#### EXERCISE INSTRUCTIONS:
Among the records below, find each line that includes the string "Technologies" and copy it.

** GIVEN DATA follows **

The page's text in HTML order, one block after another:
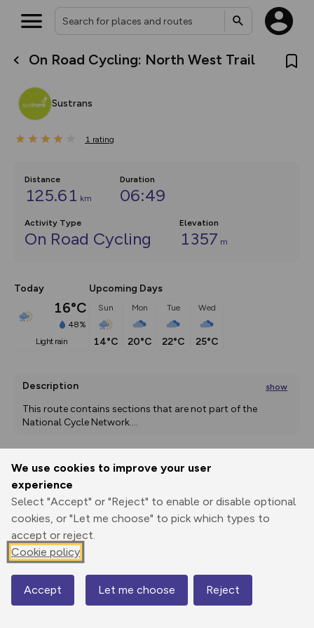
We use cookies to improve your user
experience
Select "Accept" or "Reject" to enable or disable optional
cookies, or "Let me choose" to pick which types to
accept or reject.
Cookie policy
Accept Let me choose Reject
On Road Cycling: North West Trail
Sustrans
1 rating
Distance
125.61 km
Duration
06:49
Activity Type
On Road Cycling
Elevation
1357 m
Today
16°C
48%
light rain
Upcoming Days
Sun
14°C
Mon
20°C
Tue
22°C
Wed
25°C
Description show
This route contains sections that are not part of the
National Cycle Network....
Print
Elevation
47 m
2 m
Map
What’s new:
overlays including our new in-
on the way. Customise how
Community Alerts.
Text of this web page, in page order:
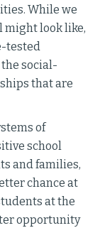
While we
might look like,
tested
social-
that are
of
school
and families,
chance at
at the
opportunity
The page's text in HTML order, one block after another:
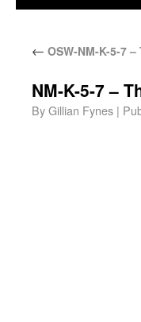
← OSW-NM-K-5-7
NM-K-5-7 –
ByGillian Fynes |
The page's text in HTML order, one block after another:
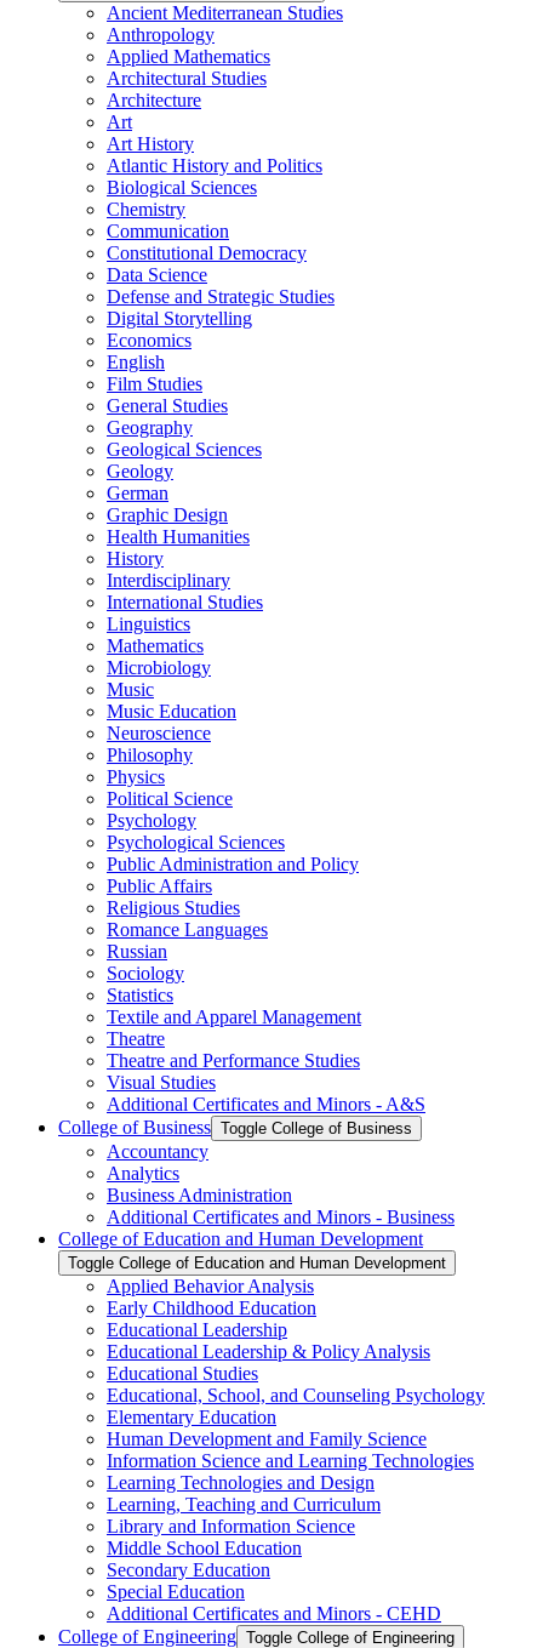
Ancient Mediterranean Studies
Anthropology
Applied Mathematics
Architectural Studies
Architecture
Art
Art History
Atlantic History and Politics
Biological Sciences
Chemistry
Communication
Constitutional Democracy
Data Science
Defense and Strategic Studies
Digital Storytelling
Economics
English
Film Studies
General Studies
Geography
Geological Sciences
Geology
German
Graphic Design
Health Humanities
History
Interdisciplinary
International Studies
Linguistics
Mathematics
Microbiology
Music
Music Education
Neuroscience
Philosophy
Physics
Political Science
Psychology
Psychological Sciences
Public Administration and Policy
Public Affairs
Religious Studies
Romance Languages
Russian
Sociology
Statistics
Textile and Apparel Management
Theatre
Theatre and Performance Studies
Visual Studies
Additional Certificates and Minors -​ A&​S
College of Business Toggle College of Business
Accountancy
Analytics
Business Administration
Additional Certificates and Minors -​ Business
College of Education and Human Development
Toggle College of Education and Human Development
Applied Behavior Analysis
Early Childhood Education
Educational Leadership
Educational Leadership &​ Policy Analysis
Educational Studies
Educational, School, and Counseling Psychology
Elementary Education
Human Development and Family Science
Information Science and Learning Technologies
Learning Technologies and Design
Learning, Teaching and Curriculum
Library and Information Science
Middle School Education
Secondary Education
Special Education
Additional Certificates and Minors -​ CEHD
College of Engineering Toggle College of Engineering

** End of GIVEN DATA **

#### RESULT OF THIS TASK:
Information Science and Learning Technologies
Learning Technologies and Design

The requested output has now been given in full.